(Stored data entries)
========================================
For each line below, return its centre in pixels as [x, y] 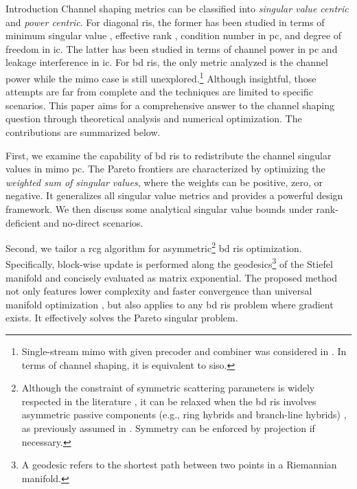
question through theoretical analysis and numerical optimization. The [154, 118]
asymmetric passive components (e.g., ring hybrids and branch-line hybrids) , [184, 414]
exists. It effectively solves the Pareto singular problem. [122, 318]
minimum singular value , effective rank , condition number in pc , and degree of [174, 35]
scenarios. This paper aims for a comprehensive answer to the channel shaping [170, 105]
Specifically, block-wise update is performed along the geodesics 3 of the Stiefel [169, 263]
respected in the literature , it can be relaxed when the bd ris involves [169, 401]
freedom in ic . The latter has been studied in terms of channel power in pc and [172, 48]
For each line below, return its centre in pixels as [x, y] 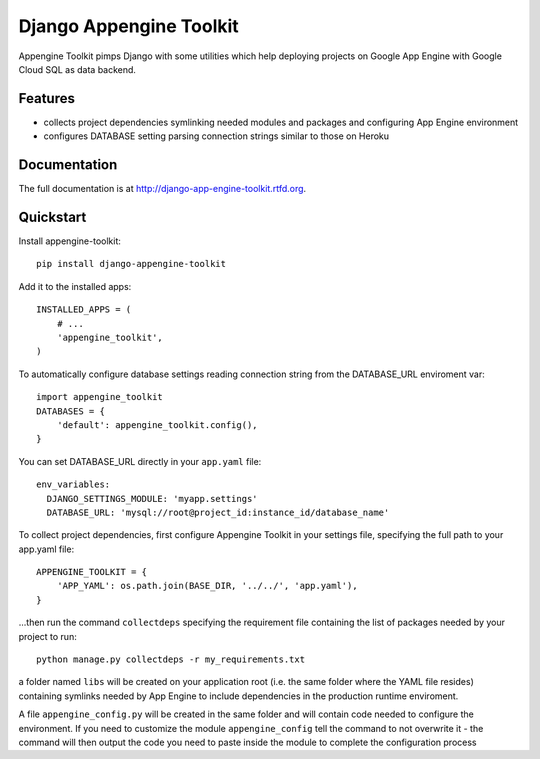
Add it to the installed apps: [75, 286]
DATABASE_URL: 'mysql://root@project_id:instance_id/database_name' [218, 512]
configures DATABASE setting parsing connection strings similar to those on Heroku [216, 136]
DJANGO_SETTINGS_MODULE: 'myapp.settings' [152, 498]
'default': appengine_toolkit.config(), [157, 424]
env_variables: [73, 484]
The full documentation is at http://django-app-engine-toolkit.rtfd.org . [162, 189]
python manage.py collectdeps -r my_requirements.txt [170, 659]
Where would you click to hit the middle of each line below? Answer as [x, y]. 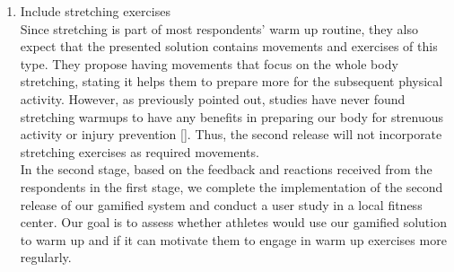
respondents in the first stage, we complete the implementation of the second [231, 186]
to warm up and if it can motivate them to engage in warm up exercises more [233, 239]
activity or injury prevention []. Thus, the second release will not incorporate [231, 134]
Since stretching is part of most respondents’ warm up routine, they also [219, 28]
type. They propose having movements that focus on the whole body [209, 63]
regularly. [46, 257]
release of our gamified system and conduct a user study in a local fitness [221, 204]
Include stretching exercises [95, 11]
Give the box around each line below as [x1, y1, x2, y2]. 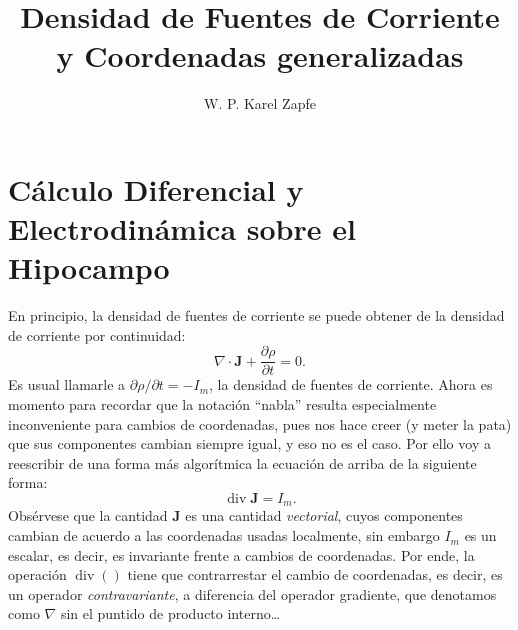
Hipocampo [8, 247, 170, 288]
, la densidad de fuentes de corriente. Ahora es [209, 374, 493, 395]
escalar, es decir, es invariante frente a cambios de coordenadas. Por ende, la [8, 544, 475, 565]
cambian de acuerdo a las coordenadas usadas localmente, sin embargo [8, 525, 440, 546]
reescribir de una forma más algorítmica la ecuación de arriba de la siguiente [8, 452, 477, 473]
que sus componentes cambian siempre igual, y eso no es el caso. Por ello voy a [8, 433, 491, 454]
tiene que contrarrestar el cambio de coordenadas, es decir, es [127, 564, 503, 585]
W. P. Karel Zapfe [204, 93, 316, 114]
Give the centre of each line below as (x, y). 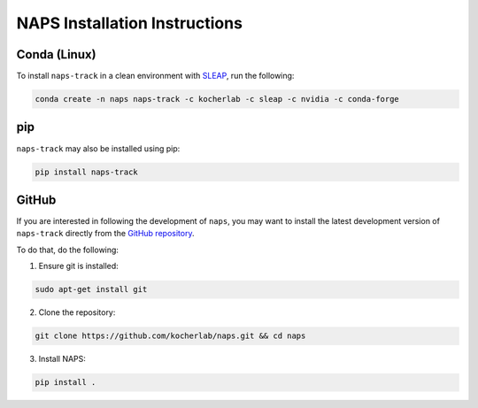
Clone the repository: (77, 312)
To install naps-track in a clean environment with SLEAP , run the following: (155, 76)
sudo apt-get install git (91, 289)
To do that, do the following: (68, 250)
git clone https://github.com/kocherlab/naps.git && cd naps (170, 336)
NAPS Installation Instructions (130, 23)
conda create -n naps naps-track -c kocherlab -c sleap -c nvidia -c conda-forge (217, 99)
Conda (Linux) (56, 54)
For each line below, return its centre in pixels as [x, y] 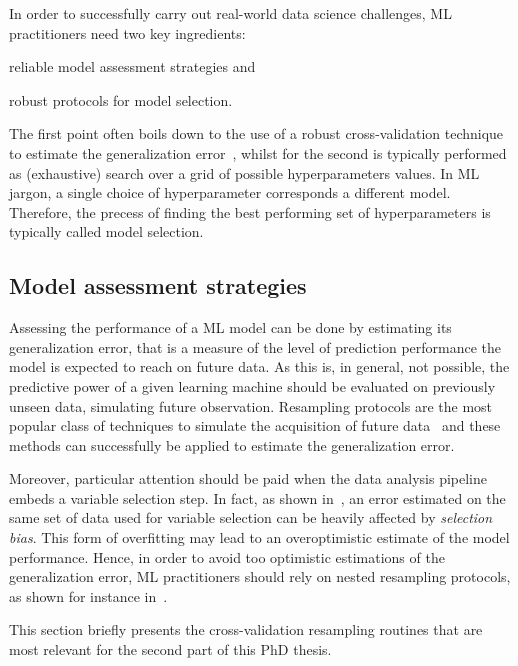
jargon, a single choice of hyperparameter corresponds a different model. [230, 192]
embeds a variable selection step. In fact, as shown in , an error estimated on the [257, 497]
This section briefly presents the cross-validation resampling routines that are [246, 629]
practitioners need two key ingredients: [127, 32]
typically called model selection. [106, 231]
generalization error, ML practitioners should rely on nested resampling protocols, [260, 576]
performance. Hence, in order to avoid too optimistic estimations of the [227, 556]
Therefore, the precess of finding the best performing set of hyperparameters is [250, 211]
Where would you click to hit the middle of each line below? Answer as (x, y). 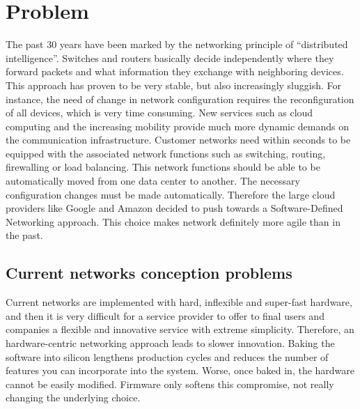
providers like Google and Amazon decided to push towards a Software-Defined (174, 208)
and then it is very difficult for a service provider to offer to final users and (165, 315)
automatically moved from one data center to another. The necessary (153, 181)
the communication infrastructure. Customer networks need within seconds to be (178, 140)
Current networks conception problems (149, 273)
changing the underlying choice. (73, 398)
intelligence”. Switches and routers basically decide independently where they (170, 57)
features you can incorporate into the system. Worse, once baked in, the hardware (180, 370)
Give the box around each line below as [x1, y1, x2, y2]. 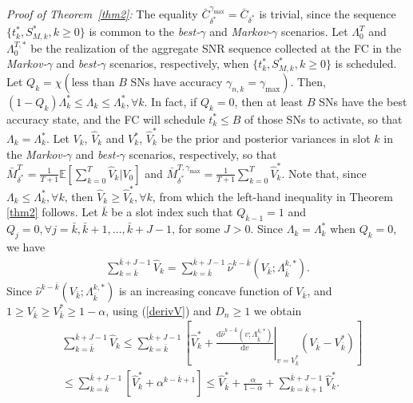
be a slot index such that [111, 203, 233, 220]
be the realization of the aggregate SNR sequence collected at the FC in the [30, 39, 402, 56]
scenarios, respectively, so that [129, 145, 277, 162]
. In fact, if [144, 93, 197, 109]
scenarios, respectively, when [109, 55, 249, 72]
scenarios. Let [281, 23, 348, 40]
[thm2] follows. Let [6, 203, 98, 220]
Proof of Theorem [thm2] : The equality [6, 6, 198, 22]
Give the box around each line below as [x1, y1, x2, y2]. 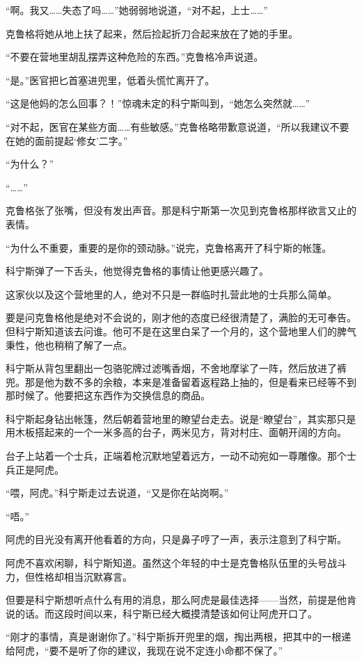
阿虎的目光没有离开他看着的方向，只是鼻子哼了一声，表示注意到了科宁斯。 [6, 532, 347, 547]
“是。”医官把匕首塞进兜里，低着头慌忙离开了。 [6, 72, 215, 87]
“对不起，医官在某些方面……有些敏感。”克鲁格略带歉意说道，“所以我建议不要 [6, 119, 349, 134]
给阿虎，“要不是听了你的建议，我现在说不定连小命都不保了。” [6, 643, 283, 657]
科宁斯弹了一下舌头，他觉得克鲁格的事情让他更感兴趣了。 [6, 264, 269, 278]
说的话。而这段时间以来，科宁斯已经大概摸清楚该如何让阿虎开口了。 [6, 606, 317, 620]
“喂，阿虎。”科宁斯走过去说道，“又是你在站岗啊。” [6, 485, 229, 500]
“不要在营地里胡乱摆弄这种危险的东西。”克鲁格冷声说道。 [6, 49, 264, 64]
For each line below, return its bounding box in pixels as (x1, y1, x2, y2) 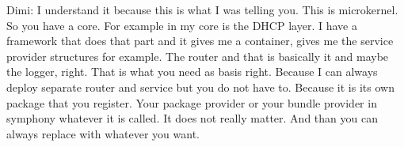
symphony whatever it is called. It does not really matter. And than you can (6, 110, 378, 126)
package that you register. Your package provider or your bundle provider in (6, 94, 377, 111)
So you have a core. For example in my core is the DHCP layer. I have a (6, 17, 357, 33)
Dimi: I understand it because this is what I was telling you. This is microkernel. (6, 2, 398, 17)
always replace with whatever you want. (6, 125, 200, 141)
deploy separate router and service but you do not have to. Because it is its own (6, 78, 394, 95)
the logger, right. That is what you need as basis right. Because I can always (6, 63, 378, 80)
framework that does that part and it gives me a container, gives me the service (6, 32, 394, 49)
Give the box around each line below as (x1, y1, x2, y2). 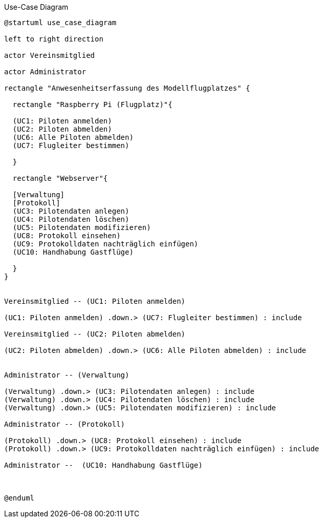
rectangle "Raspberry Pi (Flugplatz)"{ (12, 100, 173, 109)
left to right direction (4, 35, 103, 43)
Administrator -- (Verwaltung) (4, 371, 130, 379)
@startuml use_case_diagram (4, 18, 117, 27)
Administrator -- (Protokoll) (4, 420, 125, 428)
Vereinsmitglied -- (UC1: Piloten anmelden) (4, 297, 186, 305)
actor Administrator (4, 68, 87, 76)
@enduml (4, 494, 35, 502)
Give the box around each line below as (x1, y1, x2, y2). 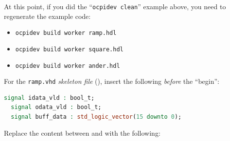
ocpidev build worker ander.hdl (15, 62, 120, 69)
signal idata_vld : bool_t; (4, 94, 95, 101)
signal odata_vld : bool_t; (11, 104, 102, 111)
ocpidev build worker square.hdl (15, 46, 124, 53)
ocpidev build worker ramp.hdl (15, 30, 117, 37)
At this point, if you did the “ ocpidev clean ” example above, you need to (4, 1, 226, 11)
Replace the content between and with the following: (4, 127, 160, 138)
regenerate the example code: (4, 11, 91, 21)
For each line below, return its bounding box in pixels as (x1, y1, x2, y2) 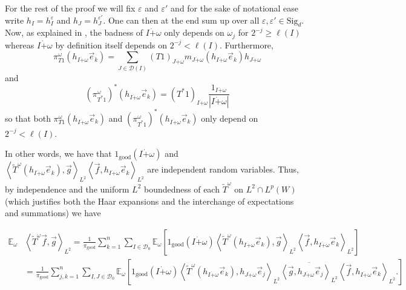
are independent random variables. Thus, (147, 163, 299, 176)
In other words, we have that (5, 147, 112, 160)
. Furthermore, (219, 38, 273, 51)
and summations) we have (5, 206, 101, 219)
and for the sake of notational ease (171, 2, 299, 14)
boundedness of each (143, 182, 220, 195)
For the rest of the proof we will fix (5, 2, 136, 14)
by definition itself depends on (55, 38, 167, 51)
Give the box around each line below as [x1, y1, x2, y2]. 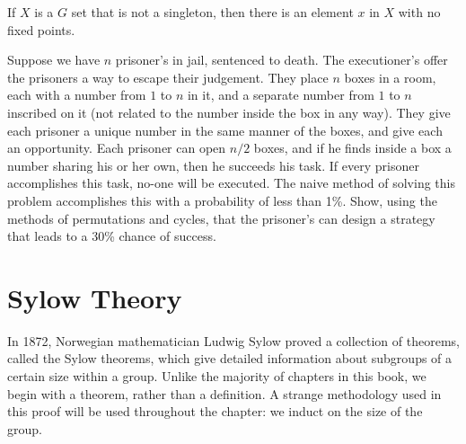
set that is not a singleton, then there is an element [71, 3, 354, 21]
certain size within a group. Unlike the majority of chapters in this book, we [7, 367, 426, 386]
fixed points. [7, 20, 75, 39]
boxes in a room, [344, 67, 436, 86]
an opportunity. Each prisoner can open [7, 138, 226, 157]
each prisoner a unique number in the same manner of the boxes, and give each [7, 120, 443, 139]
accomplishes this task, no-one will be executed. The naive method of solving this [7, 173, 455, 192]
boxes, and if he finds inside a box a [253, 138, 452, 157]
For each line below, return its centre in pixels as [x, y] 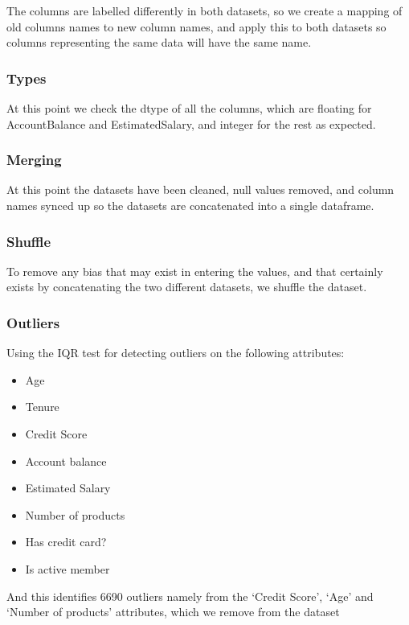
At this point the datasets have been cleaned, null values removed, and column [200, 189]
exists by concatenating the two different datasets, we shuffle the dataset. [187, 287]
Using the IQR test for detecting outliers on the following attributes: [176, 353]
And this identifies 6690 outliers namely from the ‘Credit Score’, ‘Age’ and [190, 596]
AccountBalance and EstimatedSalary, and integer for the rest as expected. [191, 123]
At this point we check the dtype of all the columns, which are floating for [189, 108]
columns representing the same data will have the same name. [159, 42]
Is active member [67, 568]
========================================
With all pictures removed, reproduce the lines from the top of the entries above through the line containing "Add it to the installed apps: [75, 286]", exactly as written.

For each line below, return its centre in pixels as [x, y] 
question through theoretical analysis and numerical optimization. The [154, 118]
asymmetric passive components (e.g., ring hybrids and branch-line hybrids) , [184, 414]
exists. It effectively solves the Pareto singular problem. [122, 318]
minimum singular value , effective rank , condition number in pc , and degree of [174, 35]
scenarios. This paper aims for a comprehensive answer to the channel shaping [170, 105]
Specifically, block-wise update is performed along the geodesics 3 of the Stiefel [169, 263]
respected in the literature , it can be relaxed when the bd ris involves [169, 401]
freedom in ic . The latter has been studied in terms of channel power in pc and [172, 48]
For each line below, return its centre in pixels as [x, y] 
Add it to the installed apps: [75, 286]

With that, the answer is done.